__REQUIREMENT__: When you restate the data, keep every word as it is and drop the images.

__Entries taken from a collection__:

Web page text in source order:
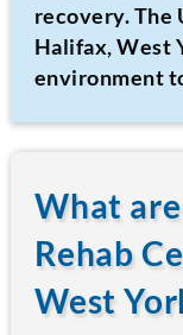
recovery. The
Halifax, West
environment
What
Rehab
West
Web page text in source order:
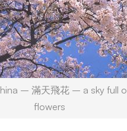
– 滿天飛花 – a sky full
flowers
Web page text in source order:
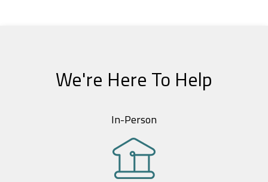
We're Here To Help
In-Person
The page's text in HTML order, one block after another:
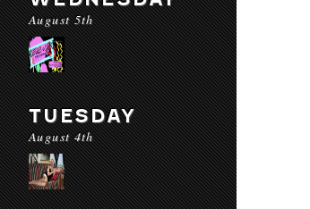
August 5th
TUESDAY
August 4th

__REPLY TO THE EXERCISE__:
Web page text in source order:
recovery. The
Halifax, West
environment
What
Rehab
West
Web page text in source order:
– 滿天飛花 – a sky full
flowers
Web page text in source order:
We're Here To Help
In-Person
The page's text in HTML order, one block after another:
August 5th
TUESDAY
August 4th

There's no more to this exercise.